- [DATA TO EXAMINE]:
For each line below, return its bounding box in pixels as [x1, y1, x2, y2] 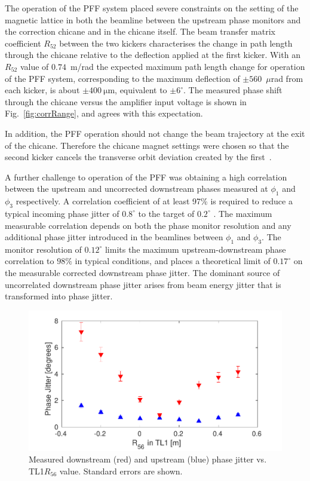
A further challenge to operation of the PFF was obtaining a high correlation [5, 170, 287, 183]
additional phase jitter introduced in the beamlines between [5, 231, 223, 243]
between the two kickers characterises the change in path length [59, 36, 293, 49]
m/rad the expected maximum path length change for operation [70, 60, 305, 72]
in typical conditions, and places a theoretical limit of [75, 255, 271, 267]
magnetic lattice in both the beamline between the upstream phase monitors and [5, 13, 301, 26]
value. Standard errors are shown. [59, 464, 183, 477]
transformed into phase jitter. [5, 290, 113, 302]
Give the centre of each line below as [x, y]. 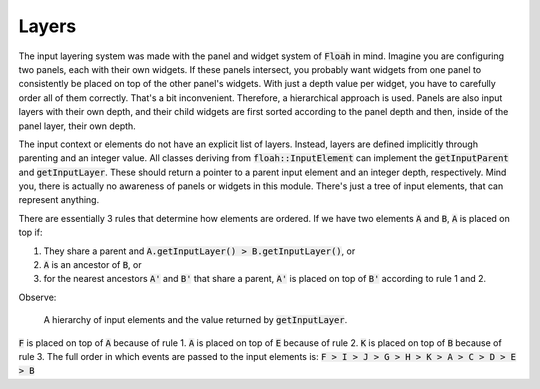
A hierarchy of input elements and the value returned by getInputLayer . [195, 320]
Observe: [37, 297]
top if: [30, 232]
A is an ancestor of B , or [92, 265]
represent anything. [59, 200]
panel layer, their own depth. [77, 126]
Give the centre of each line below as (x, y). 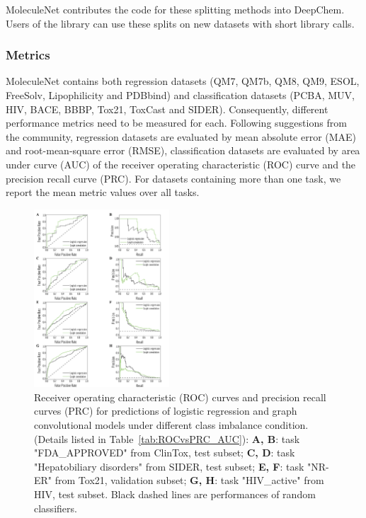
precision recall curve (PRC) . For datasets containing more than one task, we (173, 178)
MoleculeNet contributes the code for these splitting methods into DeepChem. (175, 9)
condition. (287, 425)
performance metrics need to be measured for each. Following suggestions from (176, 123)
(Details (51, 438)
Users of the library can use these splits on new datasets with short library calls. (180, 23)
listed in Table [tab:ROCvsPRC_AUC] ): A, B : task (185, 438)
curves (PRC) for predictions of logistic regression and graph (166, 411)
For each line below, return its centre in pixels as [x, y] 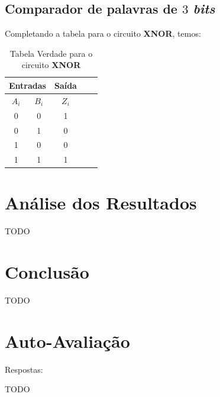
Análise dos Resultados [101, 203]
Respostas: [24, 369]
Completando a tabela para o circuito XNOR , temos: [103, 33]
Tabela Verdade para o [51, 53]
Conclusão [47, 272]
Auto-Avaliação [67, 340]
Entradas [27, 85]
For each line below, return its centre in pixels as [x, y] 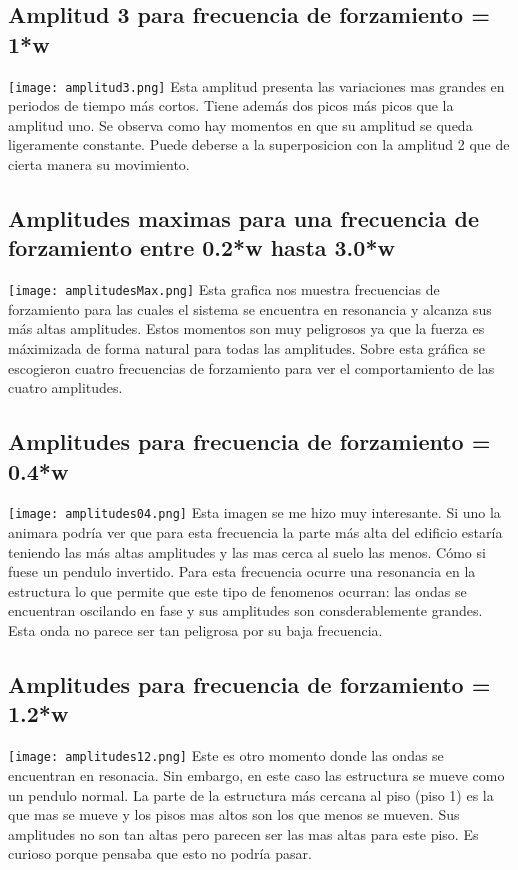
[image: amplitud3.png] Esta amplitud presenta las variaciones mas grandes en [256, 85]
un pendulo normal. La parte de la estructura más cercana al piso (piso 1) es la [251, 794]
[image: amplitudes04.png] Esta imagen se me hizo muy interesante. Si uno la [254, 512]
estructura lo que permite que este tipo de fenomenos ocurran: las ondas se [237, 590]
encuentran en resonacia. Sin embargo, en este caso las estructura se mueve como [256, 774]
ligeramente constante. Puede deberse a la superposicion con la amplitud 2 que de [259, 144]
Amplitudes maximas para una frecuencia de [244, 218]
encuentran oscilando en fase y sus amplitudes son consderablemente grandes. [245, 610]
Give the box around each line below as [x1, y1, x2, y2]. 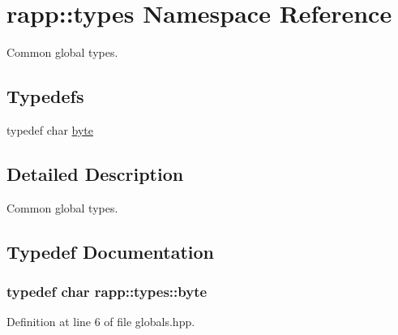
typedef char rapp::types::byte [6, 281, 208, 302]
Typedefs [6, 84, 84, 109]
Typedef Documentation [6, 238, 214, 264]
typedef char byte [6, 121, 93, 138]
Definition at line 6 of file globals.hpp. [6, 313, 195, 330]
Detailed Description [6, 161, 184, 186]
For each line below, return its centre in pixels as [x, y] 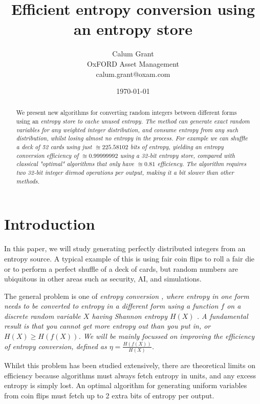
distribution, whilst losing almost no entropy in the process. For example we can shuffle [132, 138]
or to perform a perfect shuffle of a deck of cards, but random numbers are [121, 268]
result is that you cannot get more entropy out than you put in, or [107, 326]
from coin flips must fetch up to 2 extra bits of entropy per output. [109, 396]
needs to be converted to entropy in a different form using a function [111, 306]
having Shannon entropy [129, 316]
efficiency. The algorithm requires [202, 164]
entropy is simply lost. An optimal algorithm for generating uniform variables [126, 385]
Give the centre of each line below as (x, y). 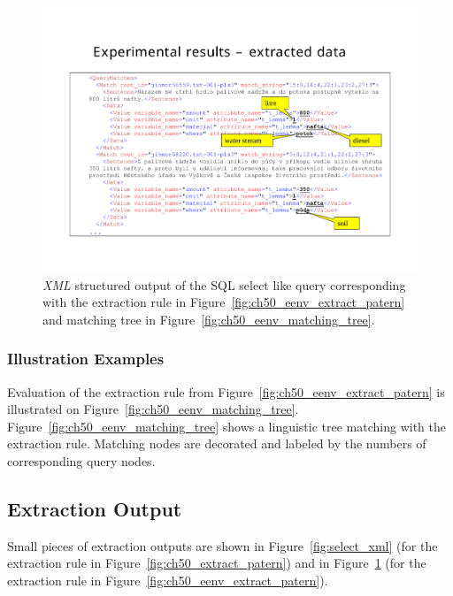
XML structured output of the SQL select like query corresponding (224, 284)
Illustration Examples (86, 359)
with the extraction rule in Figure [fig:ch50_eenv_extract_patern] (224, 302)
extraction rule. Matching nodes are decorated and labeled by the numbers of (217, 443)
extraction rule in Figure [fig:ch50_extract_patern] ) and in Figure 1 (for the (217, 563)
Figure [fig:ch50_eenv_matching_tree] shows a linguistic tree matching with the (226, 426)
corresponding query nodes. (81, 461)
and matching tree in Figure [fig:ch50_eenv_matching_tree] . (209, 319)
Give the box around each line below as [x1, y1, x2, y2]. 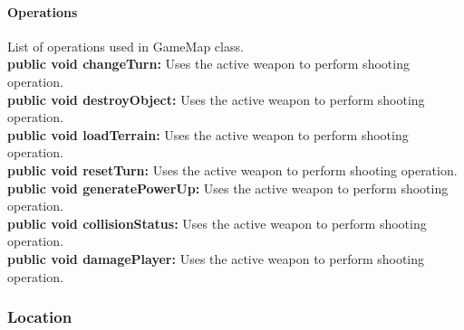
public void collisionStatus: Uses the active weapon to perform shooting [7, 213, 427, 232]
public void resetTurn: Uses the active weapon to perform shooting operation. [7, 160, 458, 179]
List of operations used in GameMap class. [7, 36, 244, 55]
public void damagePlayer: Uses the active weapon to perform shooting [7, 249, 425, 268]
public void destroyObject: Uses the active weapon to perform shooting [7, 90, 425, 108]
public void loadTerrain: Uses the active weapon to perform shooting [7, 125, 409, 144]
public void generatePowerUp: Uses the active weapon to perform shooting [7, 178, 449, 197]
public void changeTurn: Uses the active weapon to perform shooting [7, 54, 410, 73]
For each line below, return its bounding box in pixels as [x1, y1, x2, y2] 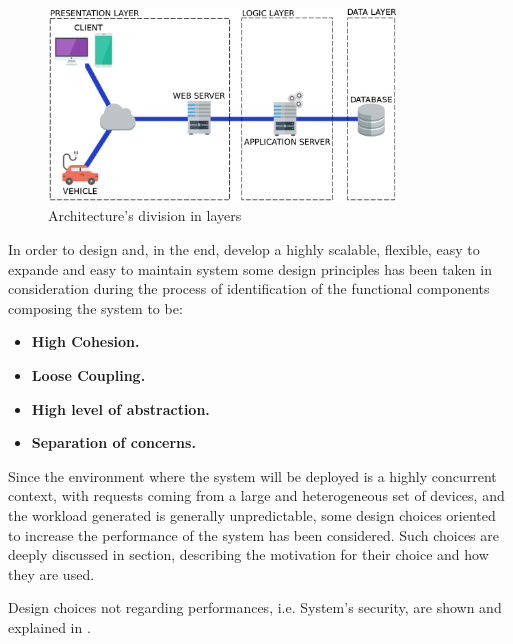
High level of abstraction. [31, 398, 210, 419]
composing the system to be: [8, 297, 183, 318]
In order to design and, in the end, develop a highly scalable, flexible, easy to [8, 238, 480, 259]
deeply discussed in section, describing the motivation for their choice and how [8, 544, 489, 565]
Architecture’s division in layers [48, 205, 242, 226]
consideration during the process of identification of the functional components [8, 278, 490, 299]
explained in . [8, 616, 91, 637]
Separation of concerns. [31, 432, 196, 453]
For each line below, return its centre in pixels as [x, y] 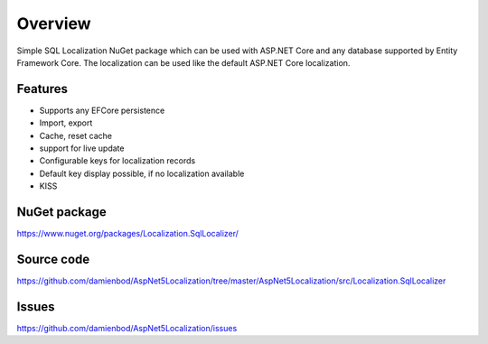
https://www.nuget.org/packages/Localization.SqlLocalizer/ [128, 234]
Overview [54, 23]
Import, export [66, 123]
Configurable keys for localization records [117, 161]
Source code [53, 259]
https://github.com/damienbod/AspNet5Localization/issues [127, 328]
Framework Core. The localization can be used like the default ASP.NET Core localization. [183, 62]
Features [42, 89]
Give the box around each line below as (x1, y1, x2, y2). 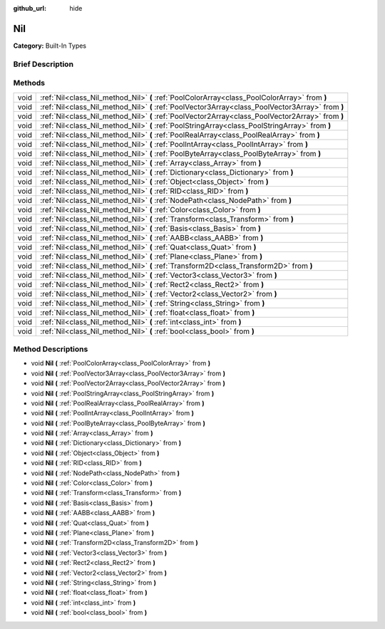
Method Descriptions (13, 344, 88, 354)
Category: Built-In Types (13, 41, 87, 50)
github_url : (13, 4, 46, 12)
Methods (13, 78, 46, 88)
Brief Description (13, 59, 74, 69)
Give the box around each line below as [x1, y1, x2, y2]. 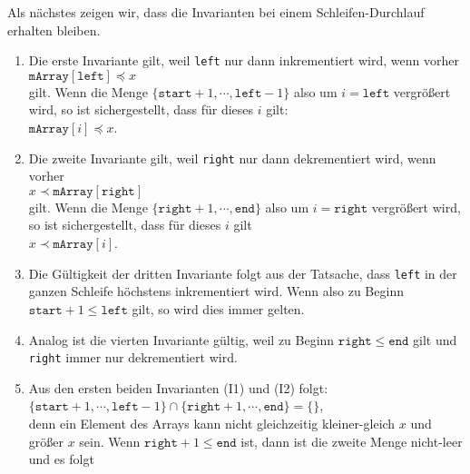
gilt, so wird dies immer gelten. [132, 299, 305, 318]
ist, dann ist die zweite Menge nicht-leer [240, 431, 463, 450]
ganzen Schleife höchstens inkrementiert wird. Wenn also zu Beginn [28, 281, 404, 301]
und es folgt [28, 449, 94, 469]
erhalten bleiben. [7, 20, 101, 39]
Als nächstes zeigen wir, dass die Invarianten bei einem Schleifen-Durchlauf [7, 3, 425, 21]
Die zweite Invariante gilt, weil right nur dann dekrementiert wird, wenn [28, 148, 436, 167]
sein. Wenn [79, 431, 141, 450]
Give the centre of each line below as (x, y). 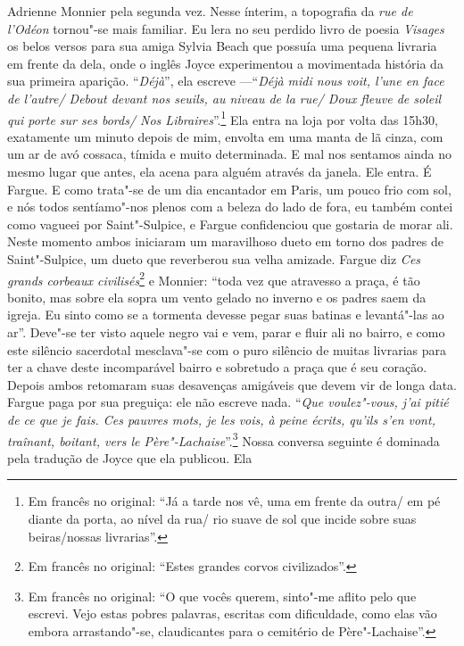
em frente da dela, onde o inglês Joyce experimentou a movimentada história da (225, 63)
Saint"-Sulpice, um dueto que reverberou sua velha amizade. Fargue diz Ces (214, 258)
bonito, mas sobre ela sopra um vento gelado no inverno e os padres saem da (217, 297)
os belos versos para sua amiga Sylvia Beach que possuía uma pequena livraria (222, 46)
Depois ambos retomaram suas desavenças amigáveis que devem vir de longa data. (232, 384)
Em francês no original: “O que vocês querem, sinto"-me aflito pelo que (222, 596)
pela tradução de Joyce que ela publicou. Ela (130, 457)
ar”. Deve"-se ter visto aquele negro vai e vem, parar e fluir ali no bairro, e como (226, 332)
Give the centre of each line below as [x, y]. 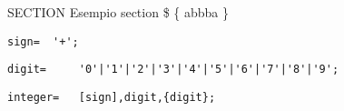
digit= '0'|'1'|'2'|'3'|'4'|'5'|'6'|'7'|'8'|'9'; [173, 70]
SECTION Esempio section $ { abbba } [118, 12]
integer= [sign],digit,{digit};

- [WHAT TO PRODUCE]:
Repeat the listing above verbatim, but exclude the pictures it contains.

- [EXERCISE RESPONSE]:
For each line below, return its bounding box in pixels as [x1, y1, x2, y2] 
A further challenge to operation of the PFF was obtaining a high correlation [5, 170, 287, 183]
additional phase jitter introduced in the beamlines between [5, 231, 223, 243]
between the two kickers characterises the change in path length [59, 36, 293, 49]
m/rad the expected maximum path length change for operation [70, 60, 305, 72]
in typical conditions, and places a theoretical limit of [75, 255, 271, 267]
magnetic lattice in both the beamline between the upstream phase monitors and [5, 13, 301, 26]
value. Standard errors are shown. [59, 464, 183, 477]
transformed into phase jitter. [5, 290, 113, 302]
Give the centre of each line below as [x, y]. 
A hierarchy of input elements and the value returned by getInputLayer . [195, 320]
Observe: [37, 297]
top if: [30, 232]
A is an ancestor of B , or [92, 265]
represent anything. [59, 200]
panel layer, their own depth. [77, 126]
Give the centre of each line below as (x, y). 
precision recall curve (PRC) . For datasets containing more than one task, we (173, 178)
MoleculeNet contributes the code for these splitting methods into DeepChem. (175, 9)
condition. (287, 425)
performance metrics need to be measured for each. Following suggestions from (176, 123)
(Details (51, 438)
Users of the library can use these splits on new datasets with short library calls. (180, 23)
listed in Table [tab:ROCvsPRC_AUC] ): A, B : task (185, 438)
curves (PRC) for predictions of logistic regression and graph (166, 411)
For each line below, return its centre in pixels as [x, y] 
Análise dos Resultados [101, 203]
Respostas: [24, 369]
Completando a tabela para o circuito XNOR , temos: [103, 33]
Tabela Verdade para o [51, 53]
Conclusão [47, 272]
Auto-Avaliação [67, 340]
Entradas [27, 85]
For each line below, return its centre in pixels as [x, y] 
[image: amplitud3.png] Esta amplitud presenta las variaciones mas grandes en [256, 85]
un pendulo normal. La parte de la estructura más cercana al piso (piso 1) es la [251, 794]
[image: amplitudes04.png] Esta imagen se me hizo muy interesante. Si uno la [254, 512]
estructura lo que permite que este tipo de fenomenos ocurran: las ondas se [237, 590]
encuentran en resonacia. Sin embargo, en este caso las estructura se mueve como [256, 774]
ligeramente constante. Puede deberse a la superposicion con la amplitud 2 que de [259, 144]
Amplitudes maximas para una frecuencia de [244, 218]
encuentran oscilando en fase y sus amplitudes son consderablemente grandes. [245, 610]
Give the box around each line below as [x1, y1, x2, y2]. 
typedef char rapp::types::byte [6, 281, 208, 302]
Typedefs [6, 84, 84, 109]
Typedef Documentation [6, 238, 214, 264]
typedef char byte [6, 121, 93, 138]
Definition at line 6 of file globals.hpp. [6, 313, 195, 330]
Detailed Description [6, 161, 184, 186]
For each line below, return its centre in pixels as [x, y] 
distribution, whilst losing almost no entropy in the process. For example we can shuffle [132, 138]
or to perform a perfect shuffle of a deck of cards, but random numbers are [121, 268]
result is that you cannot get more entropy out than you put in, or [107, 326]
from coin flips must fetch up to 2 extra bits of entropy per output. [109, 396]
needs to be converted to entropy in a different form using a function [111, 306]
having Shannon entropy [129, 316]
efficiency. The algorithm requires [202, 164]
entropy is simply lost. An optimal algorithm for generating uniform variables [126, 385]
Give the centre of each line below as (x, y). 
XML structured output of the SQL select like query corresponding (224, 284)
Illustration Examples (86, 359)
with the extraction rule in Figure [fig:ch50_eenv_extract_patern] (224, 302)
extraction rule. Matching nodes are decorated and labeled by the numbers of (217, 443)
extraction rule in Figure [fig:ch50_extract_patern] ) and in Figure 1 (for the (217, 563)
Figure [fig:ch50_eenv_matching_tree] shows a linguistic tree matching with the (226, 426)
corresponding query nodes. (81, 461)
and matching tree in Figure [fig:ch50_eenv_matching_tree] . (209, 319)
Give the box around each line below as [x1, y1, x2, y2]. 
public void collisionStatus: Uses the active weapon to perform shooting [7, 213, 427, 232]
public void resetTurn: Uses the active weapon to perform shooting operation. [7, 160, 458, 179]
List of operations used in GameMap class. [7, 36, 244, 55]
public void damagePlayer: Uses the active weapon to perform shooting [7, 249, 425, 268]
public void destroyObject: Uses the active weapon to perform shooting [7, 90, 425, 108]
public void loadTerrain: Uses the active weapon to perform shooting [7, 125, 409, 144]
public void generatePowerUp: Uses the active weapon to perform shooting [7, 178, 449, 197]
public void changeTurn: Uses the active weapon to perform shooting [7, 54, 410, 73]
For each line below, return its bounding box in pixels as [x1, y1, x2, y2] 
High level of abstraction. [31, 398, 210, 419]
composing the system to be: [8, 297, 183, 318]
In order to design and, in the end, develop a highly scalable, flexible, easy to [8, 238, 480, 259]
deeply discussed in section, describing the motivation for their choice and how [8, 544, 489, 565]
Architecture’s division in layers [48, 205, 242, 226]
consideration during the process of identification of the functional components [8, 278, 490, 299]
explained in . [8, 616, 91, 637]
Separation of concerns. [31, 432, 196, 453]
For each line below, return its centre in pixels as [x, y] 
https://www.nuget.org/packages/Localization.SqlLocalizer/ [128, 234]
Overview [54, 23]
Import, export [66, 123]
Configurable keys for localization records [117, 161]
Source code [53, 259]
https://github.com/damienbod/AspNet5Localization/issues [127, 328]
Framework Core. The localization can be used like the default ASP.NET Core localization. [183, 62]
Features [42, 89]
Give the box around each line below as (x1, y1, x2, y2). 
Method Descriptions (13, 344, 88, 354)
Category: Built-In Types (13, 41, 87, 50)
github_url : (13, 4, 46, 12)
Methods (13, 78, 46, 88)
Brief Description (13, 59, 74, 69)
Give the box around each line below as [x1, y1, x2, y2]. 
gilt, so wird dies immer gelten. [132, 299, 305, 318]
ist, dann ist die zweite Menge nicht-leer [240, 431, 463, 450]
ganzen Schleife höchstens inkrementiert wird. Wenn also zu Beginn [28, 281, 404, 301]
und es folgt [28, 449, 94, 469]
erhalten bleiben. [7, 20, 101, 39]
Als nächstes zeigen wir, dass die Invarianten bei einem Schleifen-Durchlauf [7, 3, 425, 21]
Die zweite Invariante gilt, weil right nur dann dekrementiert wird, wenn [28, 148, 436, 167]
sein. Wenn [79, 431, 141, 450]
Give the centre of each line below as (x, y). 
em frente da dela, onde o inglês Joyce experimentou a movimentada história da (225, 63)
Saint"-Sulpice, um dueto que reverberou sua velha amizade. Fargue diz Ces (214, 258)
bonito, mas sobre ela sopra um vento gelado no inverno e os padres saem da (217, 297)
os belos versos para sua amiga Sylvia Beach que possuía uma pequena livraria (222, 46)
Depois ambos retomaram suas desavenças amigáveis que devem vir de longa data. (232, 384)
Em francês no original: “O que vocês querem, sinto"-me aflito pelo que (222, 596)
pela tradução de Joyce que ela publicou. Ela (130, 457)
ar”. Deve"-se ter visto aquele negro vai e vem, parar e fluir ali no bairro, e como (226, 332)
Give the centre of each line below as [x, y]. 
digit= '0'|'1'|'2'|'3'|'4'|'5'|'6'|'7'|'8'|'9'; [173, 70]
SECTION Esempio section $ { abbba } [118, 12]
integer= [sign],digit,{digit};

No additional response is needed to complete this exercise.